Perhaps what is most instructive about the parallels between Deep Q and human cognition is that humans seem to learn better when they are placed in the type of environment where Deep Q excels - i.e. one in which there is a continuous reinforcement of performance through regular small rewards and penalties, otherwise known as 'gamification'.  That computer games are addictive, and that machines like Deep Q can learn how to play them well, is not, after all, a coincidence.


Dr G said...


Interesting, as always. Your separation of ‘anticipation’ and ‘reward’ is appealing, but I’m not sure it reflects how people developing an understanding of the world. The ‘anticipation’ route sounds like accounts of how we construct meaning - a concept that really sets us apart (along with other things - such as ability to recognise context, generate and consider alternative explanations).

With regard to the ‘reward’ route, I’m not convinced that it isn’t just part of the same thing. Assigning snakes as ‘bad’ involves an emotional component that will be associated with the ‘model’ of a snake that the person has constructed. So yes, they can avoid snakes, but at some level is due to recognising what is perceived as something that means danger. Beyond this, it’s easier to predict the action of entities if we can not only describe their characteristics (including behaviour), but also explain it. So I would suggest that beyond a simple level of perception-action, then it IS about understanding how the world works.

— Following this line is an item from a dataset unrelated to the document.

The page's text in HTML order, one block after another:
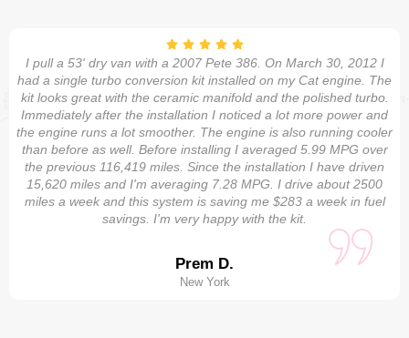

I know you’ve stated that human learning is based on a combination of the two things, and that they are entangled, but I think these two things are actually just part of the same thing.

Your final comment about ‘reinforcement’ is an interesting one, but worryingly sounds a bit too much like behaviourism for my liking (largely rejected since the 1950s). Though some of the concepts appear to be useful for certain things - such as gamification - we shouldn’t forget about the basic principles of learning, and the critical component is feedback

Nick Hare said...

I agree, although I think I wasn't clear enough that I was talking about how you could solve the problem of 'making a learner' (i.e. you can make them better at assigning values, or predicting the world, or both). I wasn't talking about how, as a learning agent, you should approach the problem of learning. I suppose the answer would be to hack your own architecture as effectively as possible.

On the question of whether the 'reward' and 'anticipation' routes are really the same thing, I think there is a big subjective difference between e.g. our aversion to heights, snakes etc., which doesn't have a rationale (at point-of-use) and our aversion to getting into debt or not wearing a seat-belt, which are based on our ability to anticipate risks.